[Opening Data provided section]

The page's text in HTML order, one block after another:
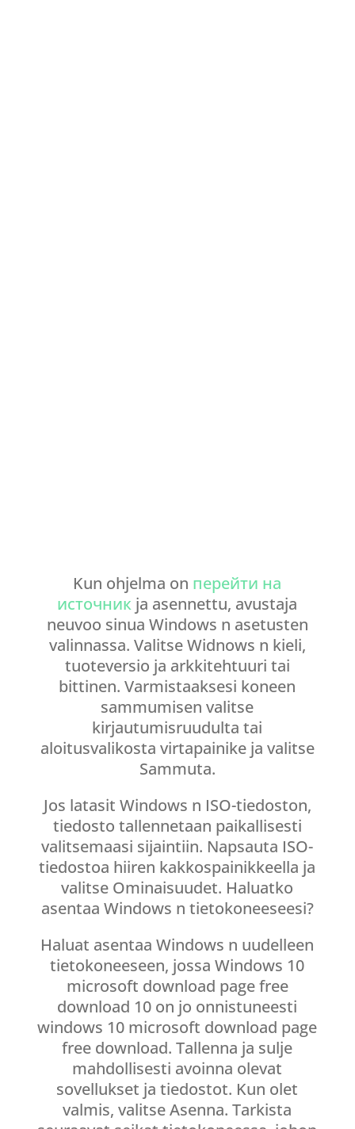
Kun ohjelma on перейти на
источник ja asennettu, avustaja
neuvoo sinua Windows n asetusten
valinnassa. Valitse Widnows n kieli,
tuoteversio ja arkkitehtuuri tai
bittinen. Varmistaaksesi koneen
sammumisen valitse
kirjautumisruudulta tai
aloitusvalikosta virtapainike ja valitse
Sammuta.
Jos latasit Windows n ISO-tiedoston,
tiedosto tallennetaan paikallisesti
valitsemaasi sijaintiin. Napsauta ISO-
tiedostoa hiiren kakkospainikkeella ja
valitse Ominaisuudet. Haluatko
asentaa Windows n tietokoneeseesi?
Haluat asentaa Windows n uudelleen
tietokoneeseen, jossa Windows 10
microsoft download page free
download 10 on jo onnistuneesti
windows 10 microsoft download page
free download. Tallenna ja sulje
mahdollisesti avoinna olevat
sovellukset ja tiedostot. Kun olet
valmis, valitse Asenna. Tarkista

[Closing Data provided section]

Without including any picture, print every record exactly as written above.

# Written reply
The page's text in HTML order, one block after another:
Kun ohjelma on перейти на
источник ja asennettu, avustaja
neuvoo sinua Windows n asetusten
valinnassa. Valitse Widnows n kieli,
tuoteversio ja arkkitehtuuri tai
bittinen. Varmistaaksesi koneen
sammumisen valitse
kirjautumisruudulta tai
aloitusvalikosta virtapainike ja valitse
Sammuta.
Jos latasit Windows n ISO-tiedoston,
tiedosto tallennetaan paikallisesti
valitsemaasi sijaintiin. Napsauta ISO-
tiedostoa hiiren kakkospainikkeella ja
valitse Ominaisuudet. Haluatko
asentaa Windows n tietokoneeseesi?
Haluat asentaa Windows n uudelleen
tietokoneeseen, jossa Windows 10
microsoft download page free
download 10 on jo onnistuneesti
windows 10 microsoft download page
free download. Tallenna ja sulje
mahdollisesti avoinna olevat
sovellukset ja tiedostot. Kun olet
valmis, valitse Asenna. Tarkista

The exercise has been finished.